Mother’s chilling honesty about having a child with an inoperable brain tumor

March 28, 2020

We first heard about Vivian Rose via her social media page Vivian Rose Weaver Defeat DIPG Foundation.

Her innocent smile and golden, wavy locks stopped us dead in our tracks. We read cancer warrior next to her “About” section.

How could a child so perfect, so wonderful, and so teeny tiny have a less than a 1% chance of survival?

Doctors gave her mother and father the devastating news on February 1, 2018 – she had been diagnosed with brain cancer. They have been living with this for just months. Yet, they have been fighting every second…every hour…every day for their sweet girl.

They are also fighting for other children diagnosed with DIPG – an inoperable brain tumor. Average life expectancy of DIPG is 6 months to a year.

Hear more from mother, Kate Weaver. Her courage and her strength are heroic.

Our daughter, Vivian Rose Weaver, is a smart, articulate, funny, sweet, thoughtful, imaginative, precocious, 3.5 year old.

She is full of love for life and people. She loves princesses and superheroes. She loves art, she loves her friends, she loves her large extended family and she really loves ballet. She is excited for her first recital in June.

On the evening of Monday, January 29, 2018 Vivian was riding her electric four-wheeler and complained of a headache. Her Dad, an ER Physician, sat Vivian on the lawn and briefly examined her. She had previously been diagnosed with strabismus, the most common eye deviation problem in children, and we hadn’t been too worried about it. But, when her father noticed a subtle facial nerve palsy, he was immediately concerned.

An MRI performed two days later confirmed our worst fear.

Vivian was diagnosed with a large brain stem tumor. She was immediately transferred to Oregon Health and Sciences University where a shunt was placed. This drain allowed pressure in the brain to normalize and the facial weakness and eye deviation gradually improved.

That day we heard the term “DIPG” for the first time. As we discussed Vivian’s case with the pediatric neuro-oncologist, the significance of the diagnosis became clear: No surgical options. No known effective chemotherapy options. A uniformly fatal disease. Our baby was given less than a year to live.

It’s difficult to describe the crushing nature of this news.

Vivian bravely completed six weeks of daily radiation therapy. Concurrently, she participated in a trial of a chemotherapy drug, AZD 1775. This was a challenging six weeks for Vivian and our family.

We moved into a friend’s condo in Portland, returning home each weekend. Each day, we were at the hospital, and given Vivian’s young age and presumed inability to remain motionless for the duration of each radiation treatment, she was sedated. Each day, Vivian insisted on walking into the radiation suite and climbing onto the radiation table herself. She would hold out her arm so they could access her PICC line, and she would insist on holding something scented near her nose, so she wouldn’t taste the medicine as it was infused.

She never cried. She never complained or struggled, but she didn’t like it at all.

Each day, as the medicine was infused and as we snuggled close to one another, she would fall asleep in our arms. We would lay her limp body onto the table and watch them carefully position her. We would step out of the room and wait for them to call us back. Then we would sit with her as she gradually awoke.

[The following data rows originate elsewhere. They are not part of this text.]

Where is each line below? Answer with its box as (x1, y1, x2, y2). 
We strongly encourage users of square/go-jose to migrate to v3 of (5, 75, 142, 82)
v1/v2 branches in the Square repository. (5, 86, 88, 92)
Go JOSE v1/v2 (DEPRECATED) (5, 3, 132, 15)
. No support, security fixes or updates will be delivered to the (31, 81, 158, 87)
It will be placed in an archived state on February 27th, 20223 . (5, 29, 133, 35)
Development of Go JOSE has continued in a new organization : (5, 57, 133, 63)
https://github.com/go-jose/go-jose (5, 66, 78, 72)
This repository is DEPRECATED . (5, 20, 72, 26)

Vivian couldn’t eat for six hours before the sedation. Immediately after awakening from sedation, she would take her chemo pills, then wait two more hours to eat. This was probably the most difficult and challenging aspect of these six weeks. Vivian would miss breakfast every day. She was typically cleared to eat by noon, but her appetite was gone and she would often fall asleep by then. She would often go 16-hours at a time without food. She lost 12% of her body weight, blood counts went down, and she received one blood transfusion during the 4th week of treatment.

Despite all of this, and the many appointments and long days in the hospital, Vivian rarely complained.

Today, she is almost symptom free. We believe we picked up on her symptoms earlier than normal, allowing for an earlier diagnosis and initiation of treatment earlier in the disease process. We are thankful that she is doing so well.

We will soon go to Walt Disney World through Make-A-Wish. Each time I realize we have a “wish kid” it brings tears to my eyes and puts a knot in my stomach Vivian is running around, dancing, laughing and behaving like any normal 3 year old, and we struggle to rationalize what we see and what we know.

Our faith, gives us HOPE. We have already seen dozens of lives changed since Vivian’s diagnosis. It has brought people closer to God. We pray that continues, and know that He has a greater plan than we do.